Page MenuHomePhabricator

exec-manage fails because the grid master is not a submit host
Closed, ResolvedPublic

Description

As of this task, the exec-manage script fails to reschedule jobs when depooling a node because the grid master is not a submit host.

The code:

case $cmd in
    depool)
        check_missing_param $#

        # Collect the list of jobs running on this host, and convert them
        # to pipe separated string, this is useful to show status of these jobs
        # after the drain
        job_list=`/usr/bin/qhost -j -h $exec_host |
                      awk '{print $1; }' |
                      grep -E ^[0-9] |
                      awk -vORS='|' '{print $1; }'`


        # Disable all the queues running on this host. The *@ is a special
        # syntax that means 'all queues @ host'
        /usr/bin/qmod -d "*@$exec_host"

        # List all the jobs running on the host, and attempt to reschedule them,
        # match jobs that say 'are not rerunable' and delete them (these need
        # to be rescheduled manually)
        /usr/bin/qhost -j -h $exec_host |
            awk '{ print $1; }' |
            egrep ^[0-9] |
            xargs -L1 qmod -rj |
            grep 'are not rerunable' |
            awk '{ print $3; }' |
            xargs --no-run-if-empty -L1 qdel

        echo "This exec node has been depooled, and jobs that were running \
              prior have been rescheduled (if rerunable).
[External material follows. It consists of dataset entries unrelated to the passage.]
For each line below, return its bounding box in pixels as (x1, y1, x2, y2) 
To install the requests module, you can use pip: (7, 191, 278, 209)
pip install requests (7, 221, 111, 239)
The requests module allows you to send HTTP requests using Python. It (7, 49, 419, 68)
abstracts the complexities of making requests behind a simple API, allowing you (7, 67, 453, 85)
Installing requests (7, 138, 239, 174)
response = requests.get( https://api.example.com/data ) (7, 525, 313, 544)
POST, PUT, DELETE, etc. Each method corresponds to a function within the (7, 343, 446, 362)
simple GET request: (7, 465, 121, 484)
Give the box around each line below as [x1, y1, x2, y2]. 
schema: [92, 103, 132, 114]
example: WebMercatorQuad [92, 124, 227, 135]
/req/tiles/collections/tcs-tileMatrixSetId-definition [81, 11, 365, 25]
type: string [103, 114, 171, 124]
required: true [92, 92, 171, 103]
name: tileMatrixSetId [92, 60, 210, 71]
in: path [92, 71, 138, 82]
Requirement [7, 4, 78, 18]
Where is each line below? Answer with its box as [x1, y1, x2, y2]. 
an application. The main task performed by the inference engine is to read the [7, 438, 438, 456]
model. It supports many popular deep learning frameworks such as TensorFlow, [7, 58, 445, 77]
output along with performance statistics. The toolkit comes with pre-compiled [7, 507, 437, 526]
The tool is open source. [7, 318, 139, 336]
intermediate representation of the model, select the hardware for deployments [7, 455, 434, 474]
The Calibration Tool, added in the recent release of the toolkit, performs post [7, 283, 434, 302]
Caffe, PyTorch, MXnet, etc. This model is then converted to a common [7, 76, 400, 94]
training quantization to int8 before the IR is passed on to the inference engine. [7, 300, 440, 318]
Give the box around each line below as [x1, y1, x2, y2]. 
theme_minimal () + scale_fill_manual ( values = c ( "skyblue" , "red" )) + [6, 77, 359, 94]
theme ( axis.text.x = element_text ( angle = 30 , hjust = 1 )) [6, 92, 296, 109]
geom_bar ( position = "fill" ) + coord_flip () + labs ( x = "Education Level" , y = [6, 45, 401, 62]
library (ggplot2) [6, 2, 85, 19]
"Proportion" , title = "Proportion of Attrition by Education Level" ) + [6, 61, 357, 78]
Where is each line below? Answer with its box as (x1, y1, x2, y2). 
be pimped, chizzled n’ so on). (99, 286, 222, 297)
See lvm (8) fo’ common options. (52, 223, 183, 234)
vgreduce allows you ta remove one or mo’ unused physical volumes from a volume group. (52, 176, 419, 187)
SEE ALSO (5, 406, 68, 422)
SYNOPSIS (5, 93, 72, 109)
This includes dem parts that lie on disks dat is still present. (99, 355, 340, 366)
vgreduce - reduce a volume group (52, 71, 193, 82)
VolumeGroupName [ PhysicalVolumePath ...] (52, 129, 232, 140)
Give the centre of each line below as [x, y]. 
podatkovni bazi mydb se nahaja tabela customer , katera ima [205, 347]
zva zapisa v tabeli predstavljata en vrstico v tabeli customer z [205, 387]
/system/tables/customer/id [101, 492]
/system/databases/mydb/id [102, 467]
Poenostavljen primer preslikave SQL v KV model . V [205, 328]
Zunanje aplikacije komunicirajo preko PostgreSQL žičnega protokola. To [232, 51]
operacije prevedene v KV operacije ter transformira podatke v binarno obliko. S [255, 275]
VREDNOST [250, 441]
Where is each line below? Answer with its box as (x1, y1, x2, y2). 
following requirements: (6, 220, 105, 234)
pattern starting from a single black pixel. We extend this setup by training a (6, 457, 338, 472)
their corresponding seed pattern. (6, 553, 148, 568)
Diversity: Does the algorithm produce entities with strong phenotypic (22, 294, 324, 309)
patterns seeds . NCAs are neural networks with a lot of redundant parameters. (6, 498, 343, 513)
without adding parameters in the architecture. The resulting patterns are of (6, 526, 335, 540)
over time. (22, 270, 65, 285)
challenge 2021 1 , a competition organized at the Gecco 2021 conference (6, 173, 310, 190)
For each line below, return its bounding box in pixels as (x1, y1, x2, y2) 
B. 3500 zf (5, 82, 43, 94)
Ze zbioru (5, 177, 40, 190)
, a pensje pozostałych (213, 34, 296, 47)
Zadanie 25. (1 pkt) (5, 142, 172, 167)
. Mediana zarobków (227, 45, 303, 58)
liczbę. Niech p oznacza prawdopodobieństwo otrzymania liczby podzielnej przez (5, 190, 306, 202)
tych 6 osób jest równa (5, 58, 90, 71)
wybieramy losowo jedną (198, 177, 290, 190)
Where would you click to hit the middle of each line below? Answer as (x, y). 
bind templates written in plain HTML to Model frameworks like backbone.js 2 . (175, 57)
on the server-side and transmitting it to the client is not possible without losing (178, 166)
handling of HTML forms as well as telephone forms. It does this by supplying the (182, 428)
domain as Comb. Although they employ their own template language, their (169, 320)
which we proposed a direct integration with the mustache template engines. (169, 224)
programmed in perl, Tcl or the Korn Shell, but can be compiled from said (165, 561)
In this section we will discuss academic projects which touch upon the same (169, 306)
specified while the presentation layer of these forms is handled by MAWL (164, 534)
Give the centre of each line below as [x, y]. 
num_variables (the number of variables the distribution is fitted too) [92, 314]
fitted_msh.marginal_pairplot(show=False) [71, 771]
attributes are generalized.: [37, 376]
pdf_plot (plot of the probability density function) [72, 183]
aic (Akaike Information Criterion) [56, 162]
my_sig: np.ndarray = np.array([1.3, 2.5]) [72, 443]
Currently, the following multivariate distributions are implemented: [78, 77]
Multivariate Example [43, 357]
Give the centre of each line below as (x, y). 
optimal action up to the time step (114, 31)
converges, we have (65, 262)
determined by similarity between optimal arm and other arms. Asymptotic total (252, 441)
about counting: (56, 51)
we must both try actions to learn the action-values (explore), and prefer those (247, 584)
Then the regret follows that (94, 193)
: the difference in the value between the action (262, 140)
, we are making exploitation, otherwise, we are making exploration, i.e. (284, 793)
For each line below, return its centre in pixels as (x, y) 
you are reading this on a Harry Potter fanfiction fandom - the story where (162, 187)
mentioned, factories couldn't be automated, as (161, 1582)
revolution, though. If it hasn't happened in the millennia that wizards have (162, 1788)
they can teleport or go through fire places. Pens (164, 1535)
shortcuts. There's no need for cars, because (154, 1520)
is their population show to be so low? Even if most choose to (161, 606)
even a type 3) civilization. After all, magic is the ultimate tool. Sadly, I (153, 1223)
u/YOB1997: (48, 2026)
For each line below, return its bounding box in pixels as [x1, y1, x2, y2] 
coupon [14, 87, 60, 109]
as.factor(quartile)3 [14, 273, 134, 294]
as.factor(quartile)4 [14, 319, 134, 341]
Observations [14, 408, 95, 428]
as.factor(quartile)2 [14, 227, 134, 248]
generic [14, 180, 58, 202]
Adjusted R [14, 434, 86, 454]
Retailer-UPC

Current status: "
        /usr/bin/qhost -j | grep -E "${job_list%|*}"

        ;;

Result:

aborrero@tools-sgegrid-master:~$ sudo exec-manage depool tools-sgeexec-0913
Queue instance "continuous@tools-sgeexec-0913.tools.eqiad.wmflabs" is already in the specified state: disabled
Queue instance "task@tools-sgeexec-0913.tools.eqiad.wmflabs" is already in the specified state: disabled
denied: host "tools-sgegrid-master.tools.eqiad1.wikimedia.cloud" is not a submit host
denied: host "tools-sgegrid-master.tools.eqiad1.wikimedia.cloud" is not a submit host
denied: host "tools-sgegrid-master.tools.eqiad1.wikimedia.cloud" is not a submit host
denied: host "tools-sgegrid-master.tools.eqiad1.wikimedia.cloud" is not a submit host
aborrero@tools-sgegrid-master:~$ echo $?
123

This also makes our cookbook for depooling hosts fail with an ugly traceback:

arturo@nostromo:~ [spicerack] $ cookbook wmcs.toolforge.grid.node.lib.depool --project tools --node-hostname tools-sgeexec-0913
START - Cookbook wmcs.toolforge.grid.node.lib.depool
PASS |                                                                                                                                                                             |   0% (0/1) [00:07<?, ?hosts/s]
FAIL |█████████████████████████████████████████████████████████████████████████████████████████████████████████████████████████████████████████████████████████████████████| 100% (1/1) [00:07<00:00,  7.06s/hosts]
Exception raised while executing cookbook wmcs.toolforge.grid.node.lib.depool:
Traceback (most recent call last):
  File "/home/arturo/git/wmf/operations/software/spicerack/spicerack/_menu.py", line 234, in run
    raw_ret = runner.run()
  File "/home/arturo/git/wmf/operations/cookbooks/cookbooks/wmcs/toolforge/grid/node/lib/depool.py", line 97, in run
    grid_controller.depool_node(host_fqdn=node)
  File "/home/arturo/git/wmf/operations/cookbooks/cookbooks/wmcs/toolforge/grid/__init__.py", line 307, in depool_node
    self._master_node.run_sync(f"exec-manage depool {hostname}", print_output=False)
  File "/home/arturo/git/wmf/operations/software/spicerack/spicerack/remote.py", line 520, in run_sync
    return self._execute(
  File "/home/arturo/git/wmf/operations/software/spicerack/spicerack/remote.py", line 720, in _execute
    raise RemoteExecutionError(ret, "Cumin execution failed")
spicerack.remote.RemoteExecutionError: Cumin execution failed (exit_code=2)
END (FAIL) - Cookbook wmcs.toolforge.grid.node.lib.depool (exit_code=99)

Event Timeline

aborrero triaged this task as Medium priority.Mar 1 2022, 10:22 AM
aborrero created this task.
taavi claimed this task.

Fixed.